Your goal. Exactly the lines below from the line with "but to effectively" through the line with "the previous page." must make up the answer, both ends included and pictures left out.

Records from a data collection:

****************

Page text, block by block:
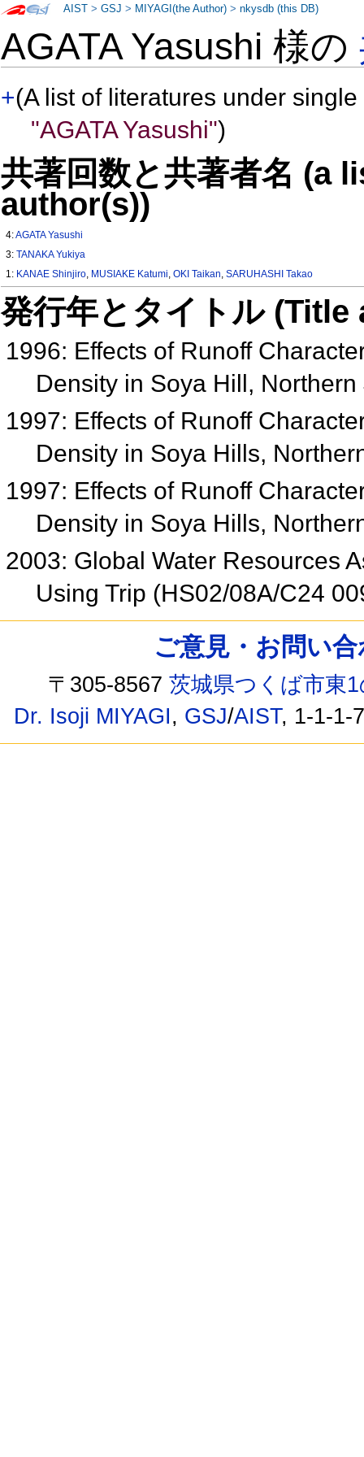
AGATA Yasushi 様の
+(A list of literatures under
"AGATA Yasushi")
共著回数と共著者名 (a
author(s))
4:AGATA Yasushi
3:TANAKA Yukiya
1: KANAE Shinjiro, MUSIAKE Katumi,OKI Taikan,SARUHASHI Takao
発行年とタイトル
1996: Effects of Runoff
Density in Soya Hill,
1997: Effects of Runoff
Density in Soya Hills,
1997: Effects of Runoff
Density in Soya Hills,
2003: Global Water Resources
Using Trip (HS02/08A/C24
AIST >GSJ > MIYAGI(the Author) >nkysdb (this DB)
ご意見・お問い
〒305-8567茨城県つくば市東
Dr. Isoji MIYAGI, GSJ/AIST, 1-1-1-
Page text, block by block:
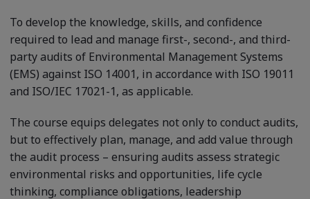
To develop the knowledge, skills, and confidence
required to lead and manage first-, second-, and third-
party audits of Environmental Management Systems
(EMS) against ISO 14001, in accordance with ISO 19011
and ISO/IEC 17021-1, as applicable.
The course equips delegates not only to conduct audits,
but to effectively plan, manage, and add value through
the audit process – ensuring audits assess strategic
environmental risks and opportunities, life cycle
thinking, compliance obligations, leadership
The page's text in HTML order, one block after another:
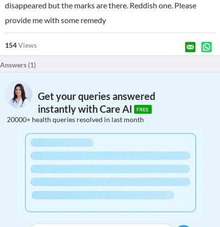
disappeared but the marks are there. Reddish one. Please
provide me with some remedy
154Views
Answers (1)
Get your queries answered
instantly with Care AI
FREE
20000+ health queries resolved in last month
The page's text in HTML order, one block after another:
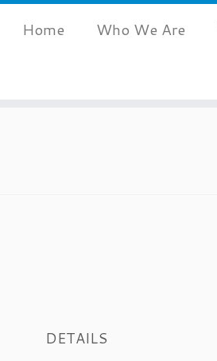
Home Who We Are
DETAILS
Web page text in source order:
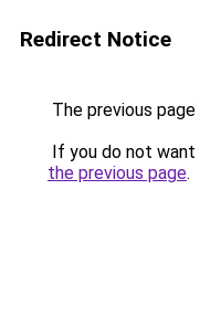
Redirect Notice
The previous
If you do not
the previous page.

****************

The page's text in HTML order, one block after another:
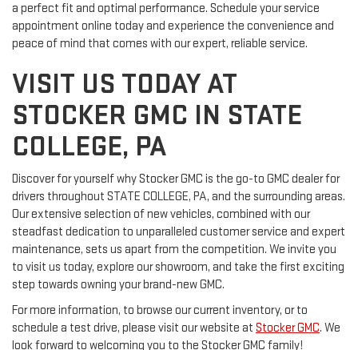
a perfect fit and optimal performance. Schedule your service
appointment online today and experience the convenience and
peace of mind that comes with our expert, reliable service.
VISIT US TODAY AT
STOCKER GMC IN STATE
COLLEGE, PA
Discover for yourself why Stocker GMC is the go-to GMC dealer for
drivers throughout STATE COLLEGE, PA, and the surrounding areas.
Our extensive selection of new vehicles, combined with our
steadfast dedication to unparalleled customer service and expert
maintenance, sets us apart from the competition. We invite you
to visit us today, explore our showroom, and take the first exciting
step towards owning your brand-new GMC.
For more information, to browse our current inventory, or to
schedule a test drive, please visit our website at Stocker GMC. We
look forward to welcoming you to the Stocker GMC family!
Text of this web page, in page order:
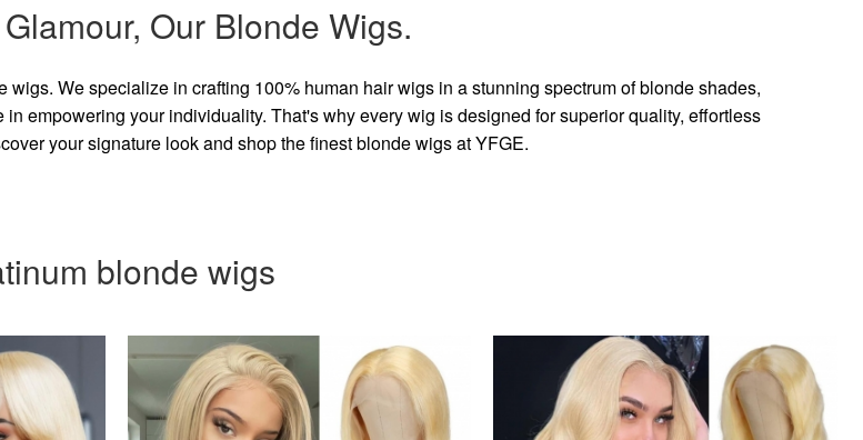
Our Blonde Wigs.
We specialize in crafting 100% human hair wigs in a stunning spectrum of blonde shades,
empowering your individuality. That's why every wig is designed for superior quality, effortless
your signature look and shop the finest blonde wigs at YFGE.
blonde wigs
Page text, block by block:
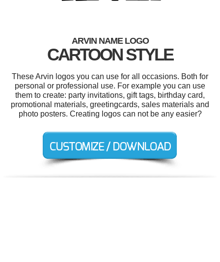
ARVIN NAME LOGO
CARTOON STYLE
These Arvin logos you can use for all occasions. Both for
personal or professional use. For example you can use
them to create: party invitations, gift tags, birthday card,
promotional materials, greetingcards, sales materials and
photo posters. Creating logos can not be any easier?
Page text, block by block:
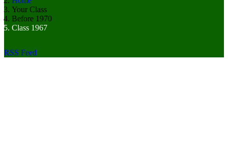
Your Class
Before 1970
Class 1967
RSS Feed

****************

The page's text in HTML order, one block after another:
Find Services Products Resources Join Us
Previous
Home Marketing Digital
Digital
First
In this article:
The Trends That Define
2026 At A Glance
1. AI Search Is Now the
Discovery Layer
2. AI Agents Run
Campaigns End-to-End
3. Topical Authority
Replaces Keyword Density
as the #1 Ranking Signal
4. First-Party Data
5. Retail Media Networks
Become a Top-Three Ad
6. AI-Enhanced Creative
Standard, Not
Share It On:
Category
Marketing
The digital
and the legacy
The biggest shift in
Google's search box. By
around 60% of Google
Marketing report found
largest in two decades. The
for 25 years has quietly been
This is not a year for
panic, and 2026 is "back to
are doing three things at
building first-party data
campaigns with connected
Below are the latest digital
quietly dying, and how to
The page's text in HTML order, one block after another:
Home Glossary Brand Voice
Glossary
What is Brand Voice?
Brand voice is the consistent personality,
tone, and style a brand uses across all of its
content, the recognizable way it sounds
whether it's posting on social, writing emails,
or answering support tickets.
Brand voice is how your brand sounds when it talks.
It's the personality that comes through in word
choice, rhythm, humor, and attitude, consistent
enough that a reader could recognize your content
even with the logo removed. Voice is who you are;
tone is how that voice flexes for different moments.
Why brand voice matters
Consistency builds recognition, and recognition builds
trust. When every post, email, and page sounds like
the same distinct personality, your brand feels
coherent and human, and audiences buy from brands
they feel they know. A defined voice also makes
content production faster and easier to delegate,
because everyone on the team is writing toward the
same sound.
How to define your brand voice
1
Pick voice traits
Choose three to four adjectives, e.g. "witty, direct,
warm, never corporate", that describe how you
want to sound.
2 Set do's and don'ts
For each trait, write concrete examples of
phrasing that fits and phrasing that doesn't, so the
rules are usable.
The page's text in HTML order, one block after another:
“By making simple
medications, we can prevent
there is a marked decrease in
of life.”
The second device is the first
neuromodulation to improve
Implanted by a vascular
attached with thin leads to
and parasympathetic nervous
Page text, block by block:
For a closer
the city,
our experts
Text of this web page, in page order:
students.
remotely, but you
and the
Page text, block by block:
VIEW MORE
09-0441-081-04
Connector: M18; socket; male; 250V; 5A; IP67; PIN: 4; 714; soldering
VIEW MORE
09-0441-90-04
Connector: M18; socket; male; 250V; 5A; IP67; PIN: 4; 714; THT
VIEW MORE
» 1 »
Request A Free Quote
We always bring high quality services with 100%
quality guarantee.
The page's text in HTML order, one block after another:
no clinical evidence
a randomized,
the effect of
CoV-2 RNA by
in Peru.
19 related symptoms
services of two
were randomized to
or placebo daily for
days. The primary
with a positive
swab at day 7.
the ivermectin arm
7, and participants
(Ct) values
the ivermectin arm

****************

Written answer.
but to effectively plan, manage, and add value through
the audit process – ensuring audits assess strategic
environmental risks and opportunities, life cycle
thinking, compliance obligations, leadership
The page's text in HTML order, one block after another:
disappeared but the marks are there. Reddish one. Please
provide me with some remedy
154Views
Answers (1)
Get your queries answered
instantly with Care AI
FREE
20000+ health queries resolved in last month
The page's text in HTML order, one block after another:
Home Who We Are
DETAILS
Web page text in source order:
Redirect Notice
The previous
If you do not
the previous page.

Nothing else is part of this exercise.